*HOW TO COMPLETE THIS TASK*
Set down, exactly as they stand, the lines from the one containing "Give the centre" through the last line of the records below, leaving every picture out.

BEGIN INFORMATION GIVEN

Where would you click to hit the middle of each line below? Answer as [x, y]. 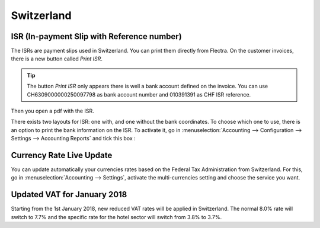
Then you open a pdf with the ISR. [52, 111]
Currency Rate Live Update [62, 155]
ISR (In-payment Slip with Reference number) [96, 36]
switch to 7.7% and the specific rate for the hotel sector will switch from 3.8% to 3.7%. [116, 217]
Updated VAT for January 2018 [69, 195]
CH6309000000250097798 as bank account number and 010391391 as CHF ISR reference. [139, 94]
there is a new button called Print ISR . [57, 59]
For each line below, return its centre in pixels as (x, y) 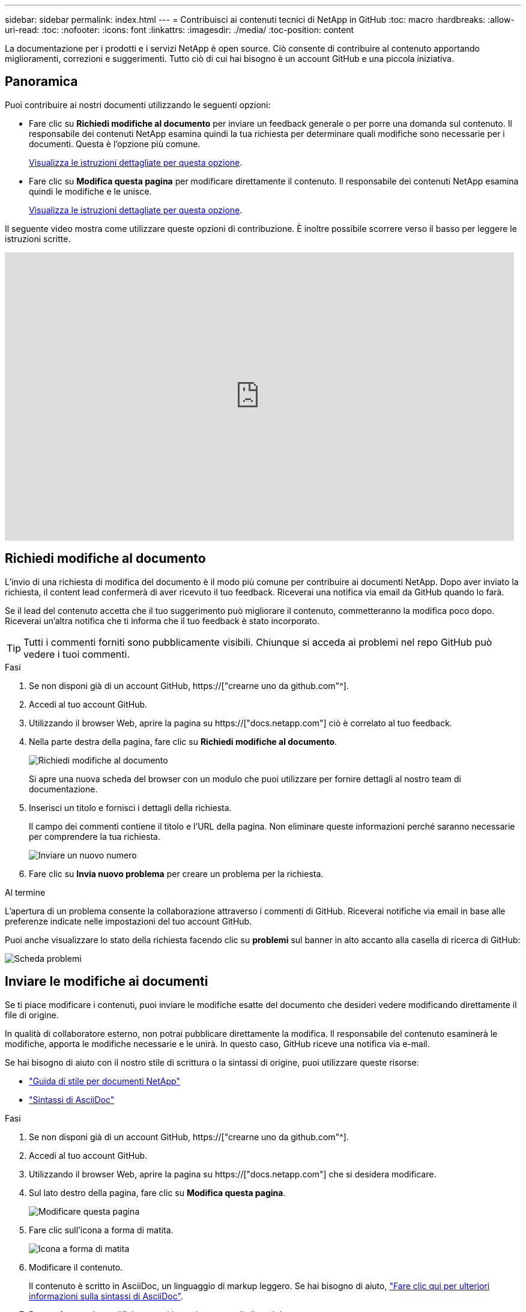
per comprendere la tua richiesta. (95, 836)
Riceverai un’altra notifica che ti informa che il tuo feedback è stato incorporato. (162, 621)
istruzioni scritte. (38, 238)
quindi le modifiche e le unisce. (90, 191)
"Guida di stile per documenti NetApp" (104, 1081)
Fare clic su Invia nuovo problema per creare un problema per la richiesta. (176, 873)
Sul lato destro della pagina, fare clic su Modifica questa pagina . (157, 1192)
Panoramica (41, 82)
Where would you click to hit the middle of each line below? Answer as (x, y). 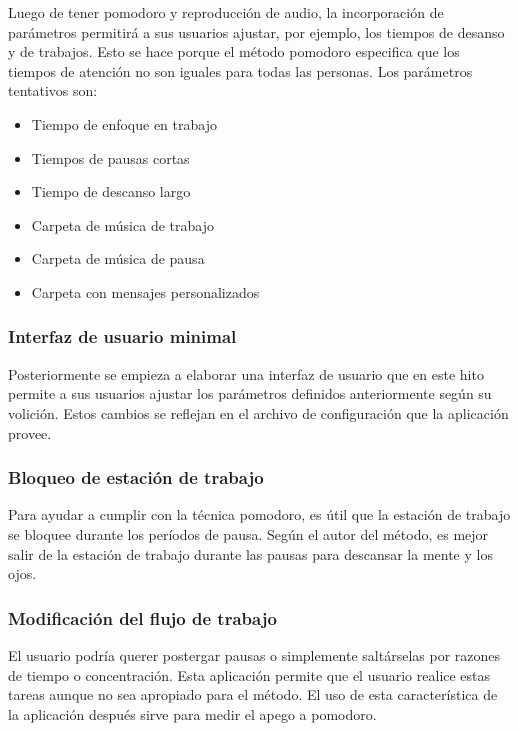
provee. (30, 432)
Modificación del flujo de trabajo (142, 617)
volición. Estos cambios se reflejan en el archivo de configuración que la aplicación (258, 412)
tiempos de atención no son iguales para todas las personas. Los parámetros (240, 70)
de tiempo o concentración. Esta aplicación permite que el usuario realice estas (249, 674)
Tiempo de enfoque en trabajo (124, 123)
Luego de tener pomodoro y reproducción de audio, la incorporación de (226, 12)
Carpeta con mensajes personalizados (145, 291)
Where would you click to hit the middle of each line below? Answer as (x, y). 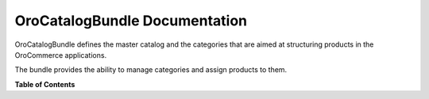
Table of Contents (45, 84)
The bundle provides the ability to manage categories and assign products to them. (151, 70)
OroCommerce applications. (61, 55)
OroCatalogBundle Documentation (131, 21)
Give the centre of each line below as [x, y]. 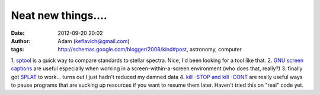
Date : [18, 33]
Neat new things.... [59, 15]
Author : [21, 41]
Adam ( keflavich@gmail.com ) [94, 41]
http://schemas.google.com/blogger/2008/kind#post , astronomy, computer [150, 50]
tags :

END INFORMATION GIVEN

*SOLUTION*
Give the centre of each line below as [x, y]. 
Date : [18, 33]
Neat new things.... [59, 15]
Author : [21, 41]
Adam ( keflavich@gmail.com ) [94, 41]
http://schemas.google.com/blogger/2008/kind#post , astronomy, computer [150, 50]
tags :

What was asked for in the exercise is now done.